> TASK TO COMPLETE:
From the records below, print exactly the lines starting at the one containing "Automotive Diagnostic Tools for Workshops" and ending at the one containing "recognize this special group of women.", ends included, and nothing else.
[DATASET Boundary: Start]
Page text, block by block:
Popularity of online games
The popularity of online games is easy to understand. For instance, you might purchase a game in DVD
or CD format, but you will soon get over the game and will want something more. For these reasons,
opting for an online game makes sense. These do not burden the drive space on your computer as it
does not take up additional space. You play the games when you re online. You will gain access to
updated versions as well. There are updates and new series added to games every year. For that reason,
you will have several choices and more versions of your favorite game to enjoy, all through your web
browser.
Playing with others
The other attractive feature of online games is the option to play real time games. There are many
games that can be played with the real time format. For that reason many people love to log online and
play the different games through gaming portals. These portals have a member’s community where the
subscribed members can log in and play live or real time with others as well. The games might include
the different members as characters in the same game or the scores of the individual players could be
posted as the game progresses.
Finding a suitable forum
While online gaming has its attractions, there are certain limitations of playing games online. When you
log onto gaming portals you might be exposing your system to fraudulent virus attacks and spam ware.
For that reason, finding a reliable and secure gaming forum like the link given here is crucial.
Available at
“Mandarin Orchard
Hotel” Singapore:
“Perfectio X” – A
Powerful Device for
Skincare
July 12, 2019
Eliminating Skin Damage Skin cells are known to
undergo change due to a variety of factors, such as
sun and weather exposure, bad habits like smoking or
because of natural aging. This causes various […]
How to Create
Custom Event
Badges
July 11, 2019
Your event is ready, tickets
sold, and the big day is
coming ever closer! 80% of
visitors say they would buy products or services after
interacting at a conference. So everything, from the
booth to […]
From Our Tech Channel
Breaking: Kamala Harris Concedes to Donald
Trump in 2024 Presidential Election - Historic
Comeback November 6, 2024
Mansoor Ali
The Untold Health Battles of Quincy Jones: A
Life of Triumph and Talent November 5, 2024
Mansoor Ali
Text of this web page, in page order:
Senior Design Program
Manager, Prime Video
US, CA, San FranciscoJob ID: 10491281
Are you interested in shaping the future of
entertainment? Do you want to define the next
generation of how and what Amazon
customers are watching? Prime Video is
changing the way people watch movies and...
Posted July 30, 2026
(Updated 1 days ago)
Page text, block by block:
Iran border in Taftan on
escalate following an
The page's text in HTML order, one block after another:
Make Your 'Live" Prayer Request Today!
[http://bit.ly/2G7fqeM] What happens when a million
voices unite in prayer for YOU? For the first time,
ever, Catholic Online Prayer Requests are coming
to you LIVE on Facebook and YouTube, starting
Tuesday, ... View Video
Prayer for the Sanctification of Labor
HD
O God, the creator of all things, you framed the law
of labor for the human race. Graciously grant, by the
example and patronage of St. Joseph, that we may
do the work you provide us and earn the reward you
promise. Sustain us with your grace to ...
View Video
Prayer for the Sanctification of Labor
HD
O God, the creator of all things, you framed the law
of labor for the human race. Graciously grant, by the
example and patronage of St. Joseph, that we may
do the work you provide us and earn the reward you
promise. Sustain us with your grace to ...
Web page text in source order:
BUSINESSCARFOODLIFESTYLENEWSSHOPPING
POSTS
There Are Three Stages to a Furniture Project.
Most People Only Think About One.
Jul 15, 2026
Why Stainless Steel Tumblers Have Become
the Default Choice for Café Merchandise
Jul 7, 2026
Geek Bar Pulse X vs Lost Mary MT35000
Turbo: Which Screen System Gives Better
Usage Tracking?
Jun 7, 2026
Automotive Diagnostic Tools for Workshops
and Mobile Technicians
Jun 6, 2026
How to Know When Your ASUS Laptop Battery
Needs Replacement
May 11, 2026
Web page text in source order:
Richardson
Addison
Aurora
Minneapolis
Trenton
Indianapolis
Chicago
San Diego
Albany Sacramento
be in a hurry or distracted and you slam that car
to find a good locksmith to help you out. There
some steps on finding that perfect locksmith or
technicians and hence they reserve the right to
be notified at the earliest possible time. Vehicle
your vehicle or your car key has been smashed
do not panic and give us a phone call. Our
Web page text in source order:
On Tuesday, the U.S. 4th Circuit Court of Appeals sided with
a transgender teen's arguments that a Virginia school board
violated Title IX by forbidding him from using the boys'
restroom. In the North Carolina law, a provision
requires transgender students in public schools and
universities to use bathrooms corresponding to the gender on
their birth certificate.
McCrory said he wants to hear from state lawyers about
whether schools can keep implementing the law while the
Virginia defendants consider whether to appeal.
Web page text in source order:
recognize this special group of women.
[DATASET Boundary: End]
[DATASET Boundary: Start]
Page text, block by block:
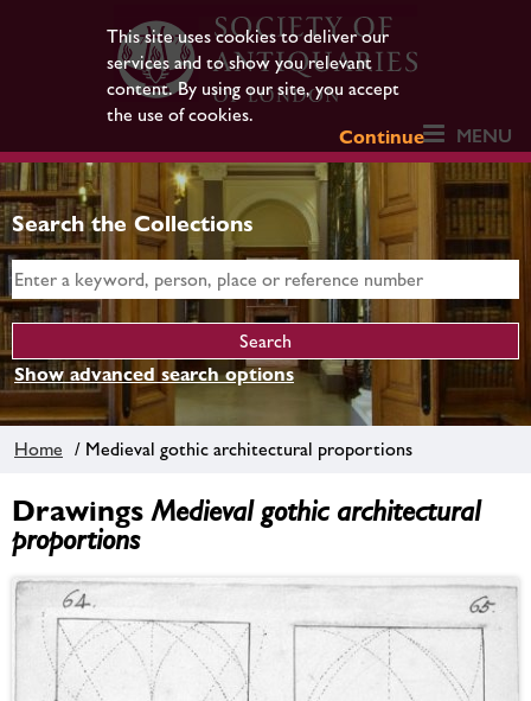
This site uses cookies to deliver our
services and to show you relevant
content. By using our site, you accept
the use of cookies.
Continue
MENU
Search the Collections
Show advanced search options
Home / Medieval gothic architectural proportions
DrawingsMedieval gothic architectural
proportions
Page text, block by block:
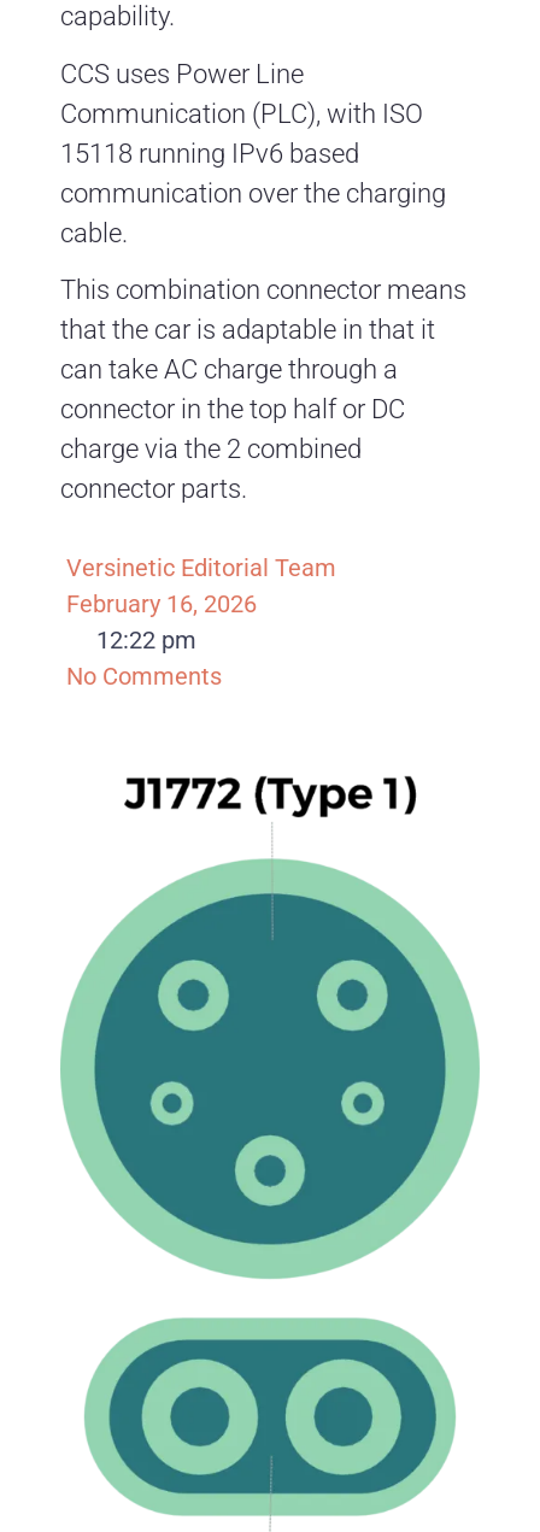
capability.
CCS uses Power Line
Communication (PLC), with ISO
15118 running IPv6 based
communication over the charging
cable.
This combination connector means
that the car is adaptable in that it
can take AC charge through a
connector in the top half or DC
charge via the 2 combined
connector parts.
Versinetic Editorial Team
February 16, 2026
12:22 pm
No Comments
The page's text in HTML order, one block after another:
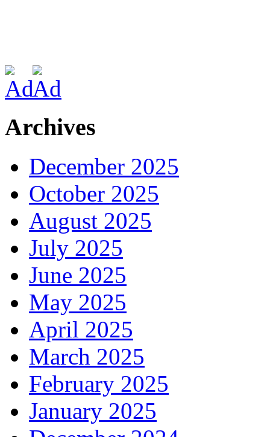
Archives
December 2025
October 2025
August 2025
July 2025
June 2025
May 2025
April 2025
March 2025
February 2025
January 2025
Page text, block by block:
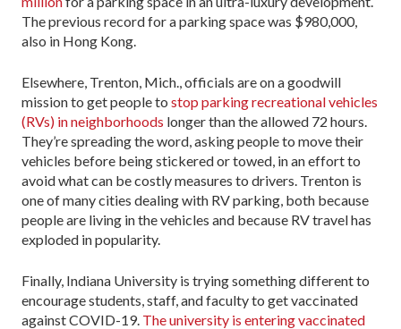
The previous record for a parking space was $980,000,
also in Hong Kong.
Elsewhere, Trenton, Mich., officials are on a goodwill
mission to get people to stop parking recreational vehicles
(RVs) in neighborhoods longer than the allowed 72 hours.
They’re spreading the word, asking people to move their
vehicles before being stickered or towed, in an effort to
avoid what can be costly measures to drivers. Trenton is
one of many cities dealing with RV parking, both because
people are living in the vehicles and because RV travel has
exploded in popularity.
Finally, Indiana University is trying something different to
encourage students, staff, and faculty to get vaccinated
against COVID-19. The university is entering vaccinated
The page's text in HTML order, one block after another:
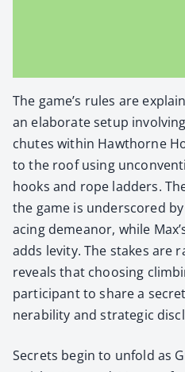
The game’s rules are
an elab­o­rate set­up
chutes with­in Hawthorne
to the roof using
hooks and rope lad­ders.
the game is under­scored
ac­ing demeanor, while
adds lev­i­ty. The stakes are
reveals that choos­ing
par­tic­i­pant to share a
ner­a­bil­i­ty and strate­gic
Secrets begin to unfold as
[DATASET Boundary: End]
> FINAL ANSWER:
Automotive Diagnostic Tools for Workshops
and Mobile Technicians
Jun 6, 2026
How to Know When Your ASUS Laptop Battery
Needs Replacement
May 11, 2026
Web page text in source order:
Richardson
Addison
Aurora
Minneapolis
Trenton
Indianapolis
Chicago
San Diego
Albany Sacramento
be in a hurry or distracted and you slam that car
to find a good locksmith to help you out. There
some steps on finding that perfect locksmith or
technicians and hence they reserve the right to
be notified at the earliest possible time. Vehicle
your vehicle or your car key has been smashed
do not panic and give us a phone call. Our
Web page text in source order:
On Tuesday, the U.S. 4th Circuit Court of Appeals sided with
a transgender teen's arguments that a Virginia school board
violated Title IX by forbidding him from using the boys'
restroom. In the North Carolina law, a provision
requires transgender students in public schools and
universities to use bathrooms corresponding to the gender on
their birth certificate.
McCrory said he wants to hear from state lawyers about
whether schools can keep implementing the law while the
Virginia defendants consider whether to appeal.
Web page text in source order:
recognize this special group of women.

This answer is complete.